--- TASK REQUIREMENTS ---
Each record below should be returned word for word, with no pictures included.
*** EXTRACTED INFORMATION ***
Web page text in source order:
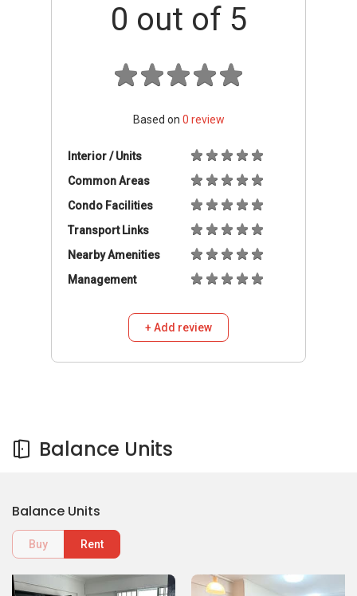
0 out of 5
Based on 0 review
Interior / Units
Common Areas
Condo Facilities
Transport Links
Nearby Amenities
Management
+ Add review
Balance Units
Balance Units
Buy Rent
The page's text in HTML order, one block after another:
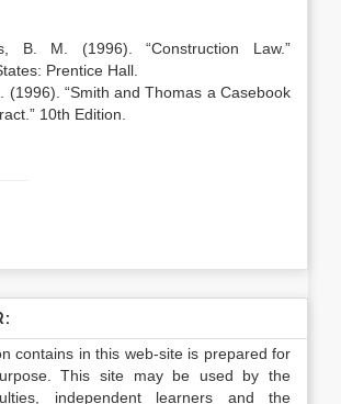
B. M. (1996). “Construction Law.”
Prentice Hall.
(1996). “Smith and Thomas a Casebook
10th Edition.
contains in this web-site is prepared for
This site may be used by the
independent learners and the
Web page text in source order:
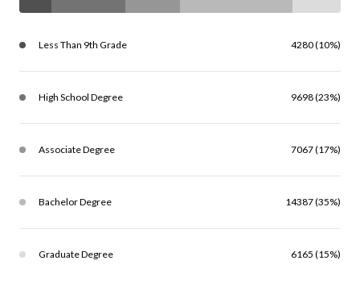
Less Than 9th Grade 4280 (10%)
High School Degree 9698 (23%)
Associate Degree 7067 (17%)
Bachelor Degree 14387 (35%)
Graduate Degree 6165 (15%)
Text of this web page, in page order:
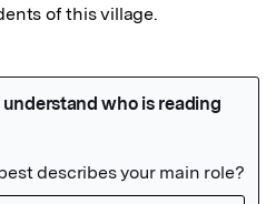
of this village.
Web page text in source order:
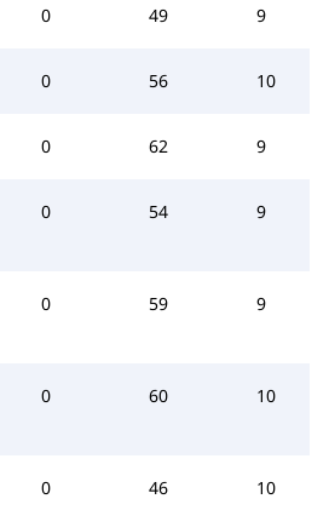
*** End of EXTRACTED INFORMATION ***
--- RESULT BELOW ---
Web page text in source order:
0 out of 5
Based on 0 review
Interior / Units
Common Areas
Condo Facilities
Transport Links
Nearby Amenities
Management
+ Add review
Balance Units
Balance Units
Buy Rent
The page's text in HTML order, one block after another:
B. M. (1996). “Construction Law.”
Prentice Hall.
(1996). “Smith and Thomas a Casebook
10th Edition.
contains in this web-site is prepared for
This site may be used by the
independent learners and the
Web page text in source order:
Less Than 9th Grade 4280 (10%)
High School Degree 9698 (23%)
Associate Degree 7067 (17%)
Bachelor Degree 14387 (35%)
Graduate Degree 6165 (15%)
Text of this web page, in page order:
of this village.
Web page text in source order:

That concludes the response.